WY-46824

Identifiers
- IUPAC name 1-[1-(3-chlorophenyl)-2-(4-methylpiperazin-1-yl)ethyl]cyclohexan-1-ol;
- CAS Number: 122718-49-4;
- PubChem CID: 10314993;
- ChemSpider: 8490458;
- UNII: 99T4HMN9HV;
- ChEMBL: ChEMBL511347;
- CompTox Dashboard (EPA): DTXSID50438031 ;

Chemical and physical data
- Formula: C_{19}H_{29}ClN_{2}O
- Molar mass: 336.90 g·mol^{−1}
- 3D model (JSmol): Interactive image;
- SMILES CN1CCN(CC1)CC(C2=CC(=CC=C2)Cl)C3(CCCCC3)O;
- InChI InChI=1S/C19H29ClN2O/c1-21-10-12-22(13-11-21)15-18(16-6-5-7-17(20)14-16)19(23)8-3-2-4-9-19/h5-7,14,18,23H,2-4,8-13,15H2,1H3; Key:GRUIIAQNNWQJPW-UHFFFAOYSA-N;

= WY-46824 =

Chemical compound

WY-46824 is a norepinephrine-dopamine reuptake inhibitor related to venlafaxine. It was disclosed by Paige Mahaney and colleagues from Wyeth in 2008. The compound was mentioned in an earlier article from 2007 but was not the main focus of that study.

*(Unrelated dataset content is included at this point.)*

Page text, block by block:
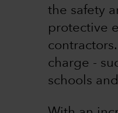
the safety
protective
charge -
schools

WY-46824 has binding affinities of 46 nM for the norepinephrine transporter (NET), 58 nM for the dopamine transporter (DAT), and 18795 nM for the serotonin transporter (SERT). The racemic mixture of WY-46824 was resolved into its constituent enantiomers, with the (S)-enantiomer being the more active one. The N-desmethyl derivative of WY-46824 also shows similar activity.